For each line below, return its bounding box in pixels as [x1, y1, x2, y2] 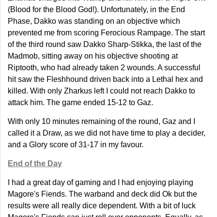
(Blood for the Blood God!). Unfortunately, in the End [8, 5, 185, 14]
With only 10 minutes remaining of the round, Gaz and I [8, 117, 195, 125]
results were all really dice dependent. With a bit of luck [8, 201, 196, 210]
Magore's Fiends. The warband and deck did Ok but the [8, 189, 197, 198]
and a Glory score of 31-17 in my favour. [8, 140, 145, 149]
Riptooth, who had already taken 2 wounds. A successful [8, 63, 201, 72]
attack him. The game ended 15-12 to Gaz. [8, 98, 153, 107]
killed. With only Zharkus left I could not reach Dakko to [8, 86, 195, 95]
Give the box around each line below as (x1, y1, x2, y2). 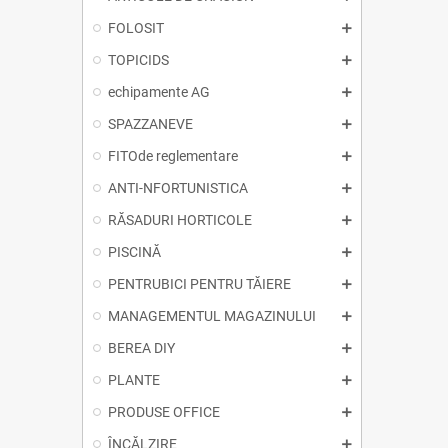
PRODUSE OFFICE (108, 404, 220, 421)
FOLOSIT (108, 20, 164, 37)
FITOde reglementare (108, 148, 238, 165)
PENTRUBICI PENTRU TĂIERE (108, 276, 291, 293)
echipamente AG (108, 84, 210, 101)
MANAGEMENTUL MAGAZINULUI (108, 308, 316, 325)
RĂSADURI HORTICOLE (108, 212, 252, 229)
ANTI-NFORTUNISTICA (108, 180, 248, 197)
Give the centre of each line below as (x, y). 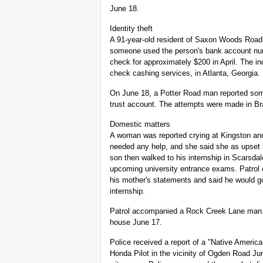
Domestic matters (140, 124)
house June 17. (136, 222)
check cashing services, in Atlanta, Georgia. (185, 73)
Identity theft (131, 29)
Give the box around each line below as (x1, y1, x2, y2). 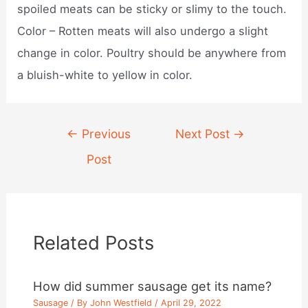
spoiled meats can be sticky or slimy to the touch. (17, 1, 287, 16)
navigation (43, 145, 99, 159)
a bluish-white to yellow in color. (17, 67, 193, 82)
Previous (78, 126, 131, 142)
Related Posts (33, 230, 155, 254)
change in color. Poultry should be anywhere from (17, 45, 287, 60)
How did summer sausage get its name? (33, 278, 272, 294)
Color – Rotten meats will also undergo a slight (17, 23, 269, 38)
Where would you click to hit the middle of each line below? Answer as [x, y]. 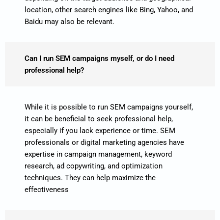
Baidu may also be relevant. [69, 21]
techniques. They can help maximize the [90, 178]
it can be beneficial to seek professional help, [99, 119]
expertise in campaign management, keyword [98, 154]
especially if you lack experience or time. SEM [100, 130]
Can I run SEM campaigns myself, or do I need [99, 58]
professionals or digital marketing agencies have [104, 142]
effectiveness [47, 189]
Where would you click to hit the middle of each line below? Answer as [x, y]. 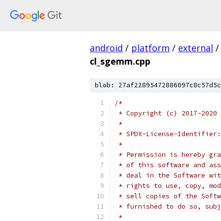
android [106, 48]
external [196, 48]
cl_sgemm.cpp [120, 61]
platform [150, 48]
---
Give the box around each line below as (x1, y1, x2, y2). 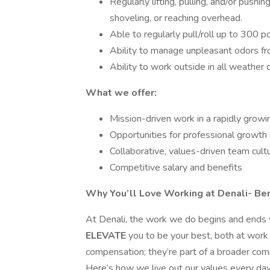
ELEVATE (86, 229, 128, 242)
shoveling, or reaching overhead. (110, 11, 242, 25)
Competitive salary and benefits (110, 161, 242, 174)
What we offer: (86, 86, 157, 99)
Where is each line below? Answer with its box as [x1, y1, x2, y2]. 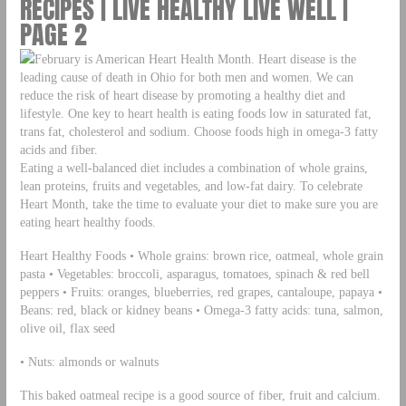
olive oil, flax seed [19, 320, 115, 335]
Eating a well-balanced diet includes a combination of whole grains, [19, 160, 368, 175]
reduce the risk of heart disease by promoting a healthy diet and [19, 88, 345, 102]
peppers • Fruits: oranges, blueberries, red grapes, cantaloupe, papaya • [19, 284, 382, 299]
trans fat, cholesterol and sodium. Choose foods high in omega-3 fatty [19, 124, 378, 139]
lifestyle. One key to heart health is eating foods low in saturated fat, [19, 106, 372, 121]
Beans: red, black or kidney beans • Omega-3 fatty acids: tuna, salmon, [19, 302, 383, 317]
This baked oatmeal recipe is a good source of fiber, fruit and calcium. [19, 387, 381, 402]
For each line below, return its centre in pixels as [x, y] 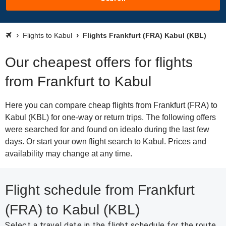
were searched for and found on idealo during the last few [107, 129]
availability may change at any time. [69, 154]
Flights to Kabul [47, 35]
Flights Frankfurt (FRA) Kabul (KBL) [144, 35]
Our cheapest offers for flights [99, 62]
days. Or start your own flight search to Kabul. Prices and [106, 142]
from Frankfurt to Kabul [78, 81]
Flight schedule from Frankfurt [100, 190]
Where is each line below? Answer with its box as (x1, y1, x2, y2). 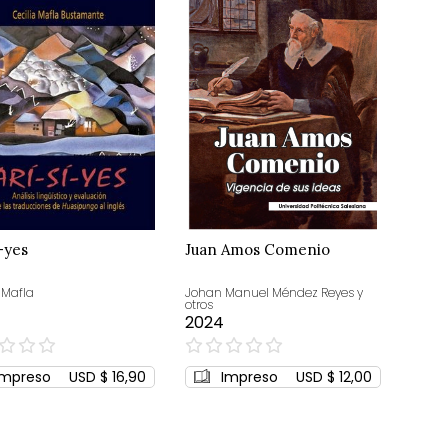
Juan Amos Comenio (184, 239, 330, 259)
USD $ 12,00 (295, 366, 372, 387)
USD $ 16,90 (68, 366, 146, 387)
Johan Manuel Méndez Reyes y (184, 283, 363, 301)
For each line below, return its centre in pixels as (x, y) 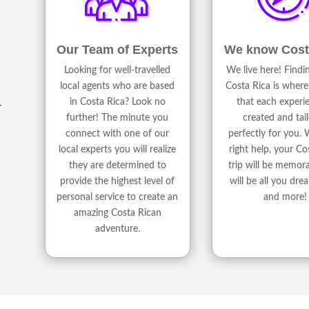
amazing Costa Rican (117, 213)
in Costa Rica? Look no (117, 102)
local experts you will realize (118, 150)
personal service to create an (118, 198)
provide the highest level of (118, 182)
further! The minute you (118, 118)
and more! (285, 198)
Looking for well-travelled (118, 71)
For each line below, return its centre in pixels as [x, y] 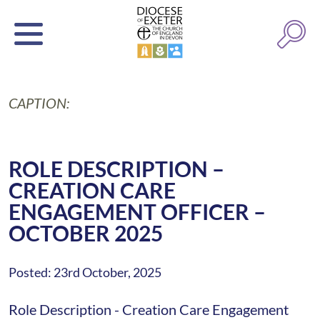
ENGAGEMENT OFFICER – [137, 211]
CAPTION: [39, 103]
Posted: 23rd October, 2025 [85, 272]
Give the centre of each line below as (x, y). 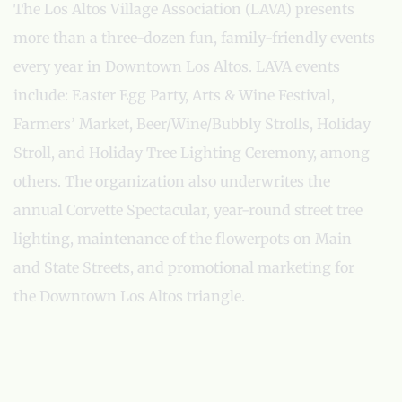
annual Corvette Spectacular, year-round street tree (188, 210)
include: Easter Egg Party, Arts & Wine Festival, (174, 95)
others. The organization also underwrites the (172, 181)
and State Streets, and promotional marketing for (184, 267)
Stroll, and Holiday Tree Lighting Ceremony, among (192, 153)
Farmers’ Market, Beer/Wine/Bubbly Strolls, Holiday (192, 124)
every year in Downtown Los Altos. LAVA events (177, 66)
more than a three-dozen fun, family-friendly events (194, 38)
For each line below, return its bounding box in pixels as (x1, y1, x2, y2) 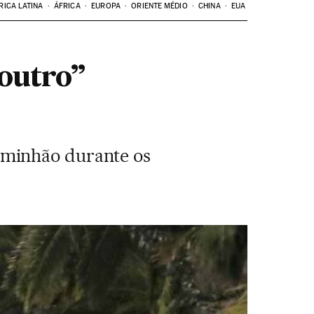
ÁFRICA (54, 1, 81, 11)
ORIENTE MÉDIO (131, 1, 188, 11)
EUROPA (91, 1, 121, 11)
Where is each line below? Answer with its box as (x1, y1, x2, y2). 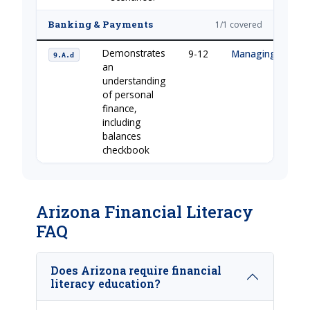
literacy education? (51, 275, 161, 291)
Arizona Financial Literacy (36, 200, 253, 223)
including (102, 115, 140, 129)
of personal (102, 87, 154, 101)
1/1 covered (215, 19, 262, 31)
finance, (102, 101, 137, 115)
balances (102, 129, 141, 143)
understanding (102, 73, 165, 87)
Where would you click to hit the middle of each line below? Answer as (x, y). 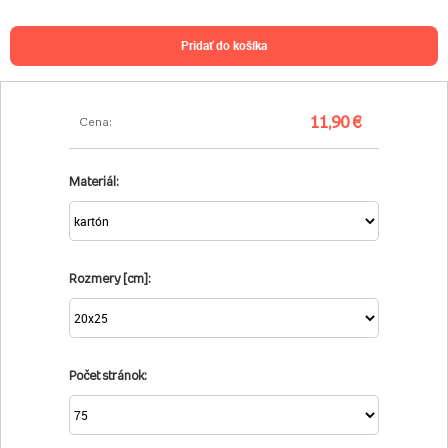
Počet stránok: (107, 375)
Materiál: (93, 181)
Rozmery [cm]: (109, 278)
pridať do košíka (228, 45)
==
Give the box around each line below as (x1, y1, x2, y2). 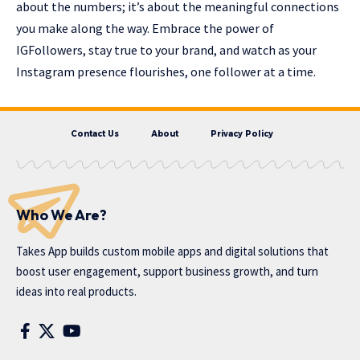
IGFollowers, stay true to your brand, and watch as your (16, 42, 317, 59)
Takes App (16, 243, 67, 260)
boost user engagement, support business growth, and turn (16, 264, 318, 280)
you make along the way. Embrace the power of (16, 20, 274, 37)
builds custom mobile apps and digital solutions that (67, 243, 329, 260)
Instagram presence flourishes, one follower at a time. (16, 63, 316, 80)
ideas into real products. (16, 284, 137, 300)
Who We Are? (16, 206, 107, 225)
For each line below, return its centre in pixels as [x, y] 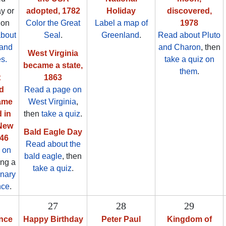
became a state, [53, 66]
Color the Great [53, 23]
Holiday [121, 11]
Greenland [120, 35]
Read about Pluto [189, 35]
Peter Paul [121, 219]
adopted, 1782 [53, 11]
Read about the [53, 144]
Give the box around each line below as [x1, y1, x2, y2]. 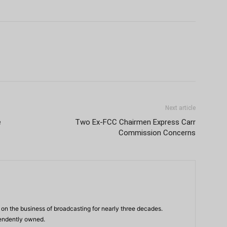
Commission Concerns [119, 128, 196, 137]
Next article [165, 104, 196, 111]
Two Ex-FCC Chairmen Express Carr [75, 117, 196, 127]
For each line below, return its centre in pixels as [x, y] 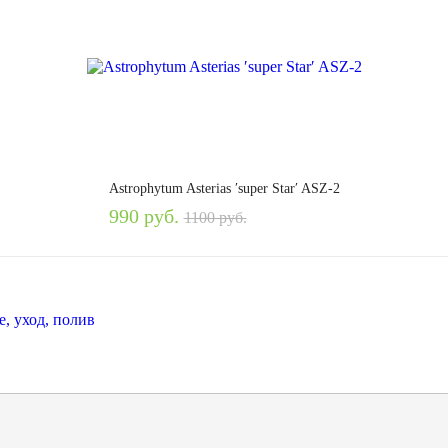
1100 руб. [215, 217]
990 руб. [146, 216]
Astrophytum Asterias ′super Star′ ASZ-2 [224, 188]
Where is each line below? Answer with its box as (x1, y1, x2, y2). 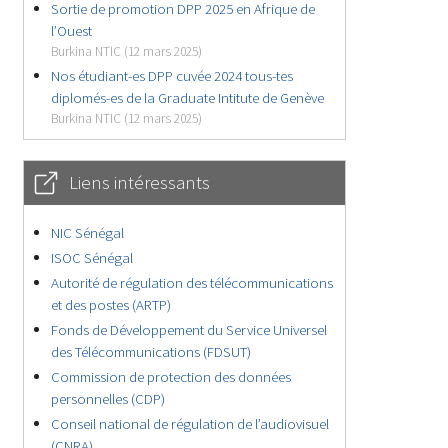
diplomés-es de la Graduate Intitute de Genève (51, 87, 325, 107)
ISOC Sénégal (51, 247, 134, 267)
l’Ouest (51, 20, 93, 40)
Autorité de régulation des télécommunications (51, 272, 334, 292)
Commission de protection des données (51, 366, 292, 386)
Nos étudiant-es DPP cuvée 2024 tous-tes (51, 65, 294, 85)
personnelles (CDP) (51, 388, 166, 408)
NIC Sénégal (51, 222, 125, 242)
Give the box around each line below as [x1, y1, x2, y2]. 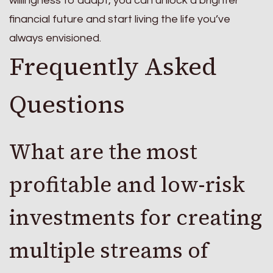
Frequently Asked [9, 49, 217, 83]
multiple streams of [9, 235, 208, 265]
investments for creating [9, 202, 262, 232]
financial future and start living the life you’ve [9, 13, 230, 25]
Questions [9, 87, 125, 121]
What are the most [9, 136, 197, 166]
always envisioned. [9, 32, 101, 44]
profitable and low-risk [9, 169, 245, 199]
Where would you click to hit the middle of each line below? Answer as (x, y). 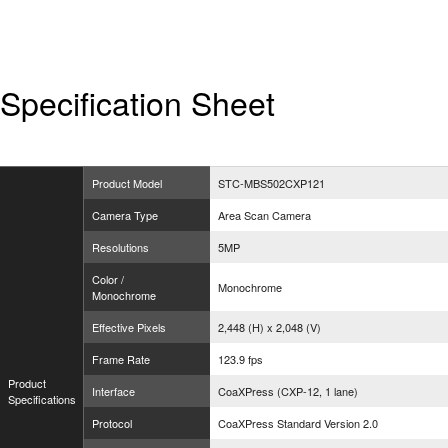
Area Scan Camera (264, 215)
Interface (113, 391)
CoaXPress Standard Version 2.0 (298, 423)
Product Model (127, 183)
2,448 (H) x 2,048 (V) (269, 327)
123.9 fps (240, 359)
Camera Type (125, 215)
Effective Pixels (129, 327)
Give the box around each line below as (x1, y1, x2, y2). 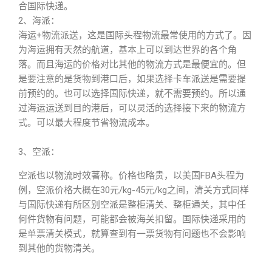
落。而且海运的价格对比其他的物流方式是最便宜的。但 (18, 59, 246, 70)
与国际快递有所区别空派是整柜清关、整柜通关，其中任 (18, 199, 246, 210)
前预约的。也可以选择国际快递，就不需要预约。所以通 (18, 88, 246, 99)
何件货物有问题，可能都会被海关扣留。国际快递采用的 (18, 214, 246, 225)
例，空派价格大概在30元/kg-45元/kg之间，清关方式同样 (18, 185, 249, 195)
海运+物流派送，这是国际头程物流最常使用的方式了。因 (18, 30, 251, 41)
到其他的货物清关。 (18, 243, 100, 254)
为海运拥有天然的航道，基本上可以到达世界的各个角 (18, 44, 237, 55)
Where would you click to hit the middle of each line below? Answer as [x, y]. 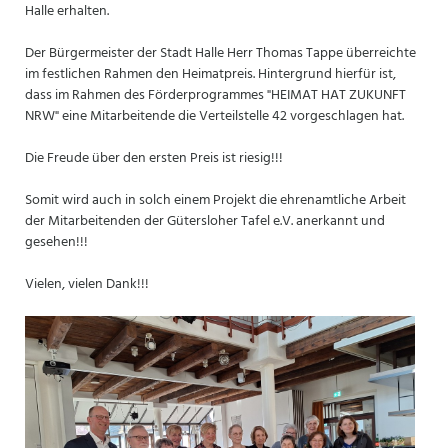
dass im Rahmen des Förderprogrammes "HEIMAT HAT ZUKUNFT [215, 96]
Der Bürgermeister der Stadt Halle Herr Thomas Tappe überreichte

→ **What is being asked**
In the material above, tally the lines that include the word "help" and give only that figure.

→ **Answer to this task**
2